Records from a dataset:

>>>>

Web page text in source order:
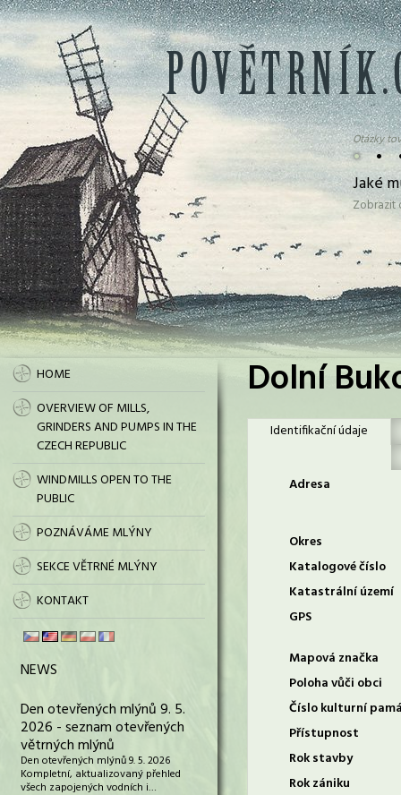
• •
Otázky
Jaké
HOME
OVERVIEW OF MILLS,
GRINDERS AND PUMPS IN THE
CZECH REPUBLIC
WINDMILLS OPEN TO THE
PUBLIC
POZNÁVÁME MLÝNY
SEKCE VĚTRNÉ MLÝNY
KONTAKT
NEWS
Den otevřených mlýnů 9. 5.
2026 - seznam otevřených
větrných mlýnů
Den otevřených mlýnů 9. 5. 2026
Kompletní, aktualizovaný přehled
všech zapojených vodních i…
Dolní
Identifikační údaje
Adresa
Okres
Katalogové číslo
Katastrální území
GPS
Mapová značka
Poloha vůči obci
Číslo kulturní
Přístupnost
Rok stavby
Rok zániku
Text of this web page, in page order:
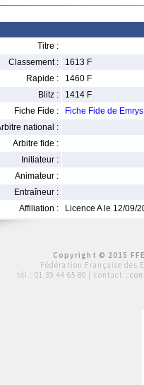
Titre :
Classement :
1613 F
Rapide :
1460 F
Blitz :
1414 F
Fiche Fide :
Fiche Fide de
national :
Arbitre fide :
Initiateur :
Animateur :
Entraîneur :
Affiliation :
Licence A le 12/09/
Copyright © 2015
Fédération Française des
tél : 01 39 44 65 80 | contact :
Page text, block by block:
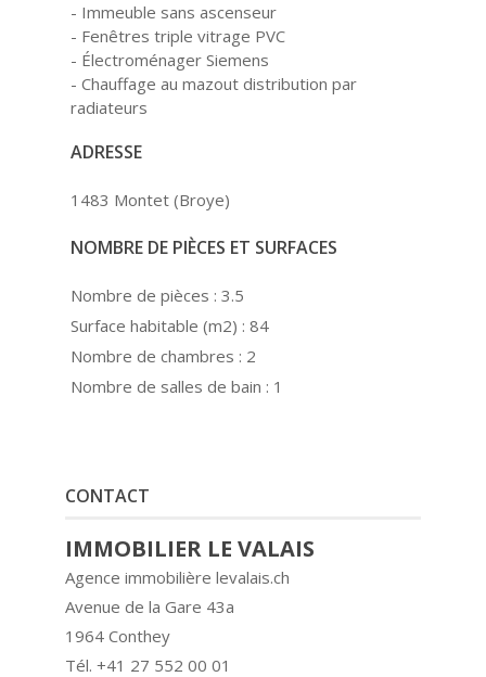
- Immeuble sans ascenseur
- Fenêtres triple vitrage PVC
- Électroménager Siemens
- Chauffage au mazout distribution par
radiateurs
ADRESSE
1483 Montet (Broye)
NOMBRE DE PIÈCES ET SURFACES
Nombre de pièces : 3.5
Surface habitable (m2) : 84
Nombre de chambres : 2
Nombre de salles de bain : 1
CONTACT
IMMOBILIER LE VALAIS
Agence immobilière levalais.ch
Avenue de la Gare 43a
1964 Conthey
Tél. +41 27 552 00 01
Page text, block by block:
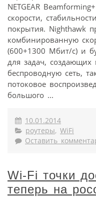
NETGEAR
скорости,
покрытия. Nighthawk
комбинированную
(600+1300 Мбит/с) и
для задач, создающих
беспроводную сеть,
потоковое
большого ...
10.01.2014
роутеры, WiFi
Оставить
Wi-Fi точки
теперь на
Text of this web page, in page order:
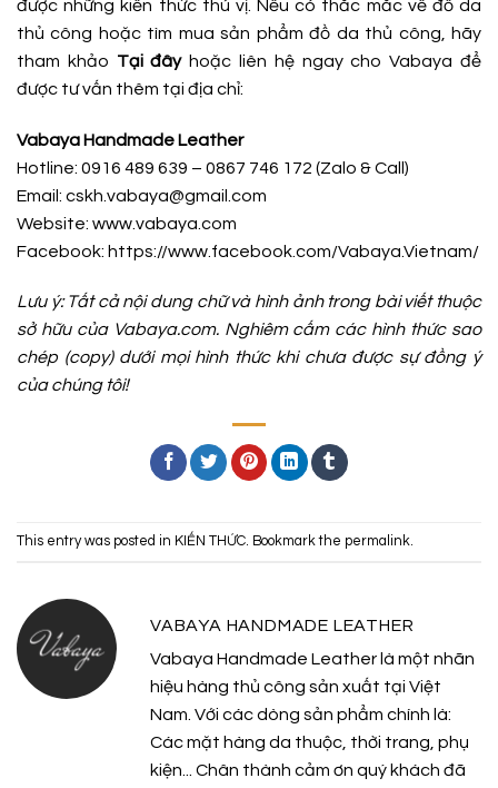
được những kiến thức thú vị. Nếu có thắc mắc về đồ da
thủ công hoặc tìm mua sản phẩm đồ da thủ công, hãy
tham khảo Tại đâyhoặc liên hệ ngay cho Vabaya để
được tư vấn thêm tại địa chỉ:
Vabaya Handmade Leather
Hotline: 0916 489 639 – 0867 746 172 (Zalo & Call)
Email: cskh.vabaya@gmail.com
Website: www.vabaya.com
Facebook: https://www.facebook.com/Vabaya.Vietnam/
Lưu ý: Tất cả nội dung chữ và hình ảnh trong bài viết thuộc
sở hữu của Vabaya.com. Nghiêm cấm các hình thức sao
chép (copy) dưới mọi hình thức khi chưa được sự đồng ý
của chúng tôi!
This entry was posted in KIẾN THỨC. Bookmark the permalink.
VABAYA HANDMADE LEATHER
Vabaya Handmade Leather là một nhãn
hiệu hàng thủ công sản xuất tại Việt
Nam. Với các dòng sản phẩm chính là:
Các mặt hàng da thuộc, thời trang, phụ
kiện... Chân thành cảm ơn quý khách đã
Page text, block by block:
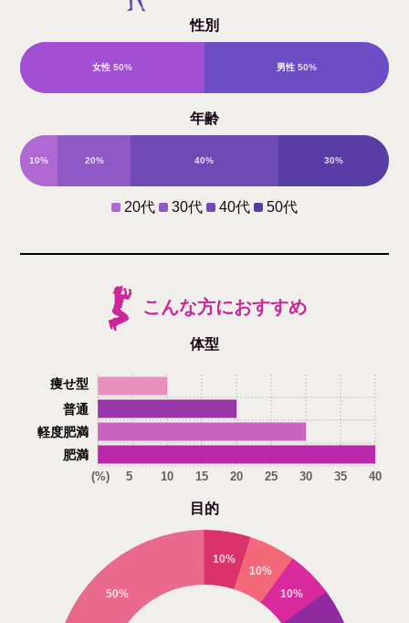
性別
女性 50% 男性 50%
年齢
10% 20% 40% 30%
20代 30代 40代 50代
こんな方におすすめ
体型
肥満
軽度肥満
普通
痩せ型
(%) 5 10 15 20 25 30 35 40
目的
50%
10%
10%
10%
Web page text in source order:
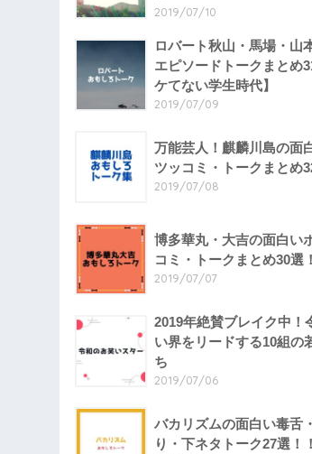
2019/07/10
ロバート秋山・馬場・山
エピソードトークまとめ
ケてない学生時代】
2019/07/09
万能芸人！麒麟川島の面
ツッコミ・トークまとめ
2019/07/08
博多華丸・大吉の面白い
コミ・トークまとめ30選
2019/07/07
2019年絶賛ブレイク中！
い界をリードする10組の
ち
2019/07/06
バカリズムの面白い毒舌
り・下ネタトーク27選！！
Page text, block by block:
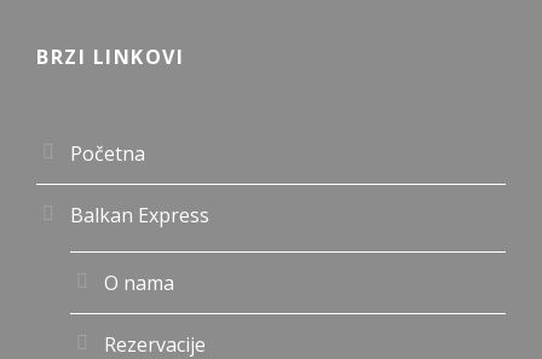
BRZI LINKOVI
Početna
Balkan Express
O nama
Rezervacije
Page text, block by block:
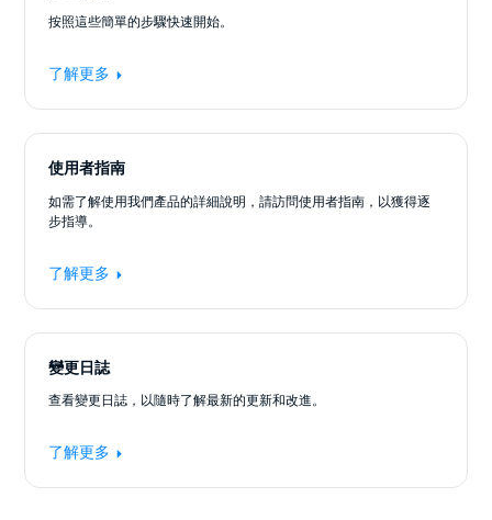
按照這些簡單的步驟快速開始。
了解更多
使用者指南
如需了解使用我們產品的詳細說明，請訪問使用者指南，以獲得逐
步指導。
了解更多
變更日誌
查看變更日誌，以隨時了解最新的更新和改進。
了解更多

<<<<

● **Work to be completed**:
Print the records exactly and omit all pictures.

● **Solution for this task**:
Web page text in source order:
• •
Otázky
Jaké
HOME
OVERVIEW OF MILLS,
GRINDERS AND PUMPS IN THE
CZECH REPUBLIC
WINDMILLS OPEN TO THE
PUBLIC
POZNÁVÁME MLÝNY
SEKCE VĚTRNÉ MLÝNY
KONTAKT
NEWS
Den otevřených mlýnů 9. 5.
2026 - seznam otevřených
větrných mlýnů
Den otevřených mlýnů 9. 5. 2026
Kompletní, aktualizovaný přehled
všech zapojených vodních i…
Dolní
Identifikační údaje
Adresa
Okres
Katalogové číslo
Katastrální území
GPS
Mapová značka
Poloha vůči obci
Číslo kulturní
Přístupnost
Rok stavby
Rok zániku
Text of this web page, in page order:
Titre :
Classement :
1613 F
Rapide :
1460 F
Blitz :
1414 F
Fiche Fide :
Fiche Fide de
national :
Arbitre fide :
Initiateur :
Animateur :
Entraîneur :
Affiliation :
Licence A le 12/09/
Copyright © 2015
Fédération Française des
tél : 01 39 44 65 80 | contact :
Page text, block by block:
- Immeuble sans ascenseur
- Fenêtres triple vitrage PVC
- Électroménager Siemens
- Chauffage au mazout distribution par
radiateurs
ADRESSE
1483 Montet (Broye)
NOMBRE DE PIÈCES ET SURFACES
Nombre de pièces : 3.5
Surface habitable (m2) : 84
Nombre de chambres : 2
Nombre de salles de bain : 1
CONTACT
IMMOBILIER LE VALAIS
Agence immobilière levalais.ch
Avenue de la Gare 43a
1964 Conthey
Tél. +41 27 552 00 01
Page text, block by block:
NETGEAR
скорости,
покрытия. Nighthawk
комбинированную
(600+1300 Мбит/с) и
для задач, создающих
беспроводную сеть,
потоковое
большого ...
10.01.2014
роутеры, WiFi
Оставить
Wi-Fi точки
теперь на
Text of this web page, in page order:
được những kiến thức thú vị. Nếu có thắc mắc về đồ da
thủ công hoặc tìm mua sản phẩm đồ da thủ công, hãy
tham khảo Tại đâyhoặc liên hệ ngay cho Vabaya để
được tư vấn thêm tại địa chỉ:
Vabaya Handmade Leather
Hotline: 0916 489 639 – 0867 746 172 (Zalo & Call)
Email: cskh.vabaya@gmail.com
Website: www.vabaya.com
Facebook: https://www.facebook.com/Vabaya.Vietnam/
Lưu ý: Tất cả nội dung chữ và hình ảnh trong bài viết thuộc
sở hữu của Vabaya.com. Nghiêm cấm các hình thức sao
chép (copy) dưới mọi hình thức khi chưa được sự đồng ý
của chúng tôi!
This entry was posted in KIẾN THỨC. Bookmark the permalink.
VABAYA HANDMADE LEATHER
Vabaya Handmade Leather là một nhãn
hiệu hàng thủ công sản xuất tại Việt
Nam. Với các dòng sản phẩm chính là:
Các mặt hàng da thuộc, thời trang, phụ
kiện... Chân thành cảm ơn quý khách đã
Page text, block by block:
性別
女性 50% 男性 50%
年齢
10% 20% 40% 30%
20代 30代 40代 50代
こんな方におすすめ
体型
肥満
軽度肥満
普通
痩せ型
(%) 5 10 15 20 25 30 35 40
目的
50%
10%
10%
10%
Web page text in source order:
2019/07/10
ロバート秋山・馬場・山
エピソードトークまとめ
ケてない学生時代】
2019/07/09
万能芸人！麒麟川島の面
ツッコミ・トークまとめ
2019/07/08
博多華丸・大吉の面白い
コミ・トークまとめ30選
2019/07/07
2019年絶賛ブレイク中！
い界をリードする10組の
ち
2019/07/06
バカリズムの面白い毒舌
り・下ネタトーク27選！！
Page text, block by block:
BRZI LINKOVI
Početna
Balkan Express
O nama
Rezervacije
Page text, block by block:
按照這些簡單的步驟快速開始。
了解更多
使用者指南
如需了解使用我們產品的詳細說明，請訪問使用者指南，以獲得逐
步指導。
了解更多
變更日誌
查看變更日誌，以隨時了解最新的更新和改進。
了解更多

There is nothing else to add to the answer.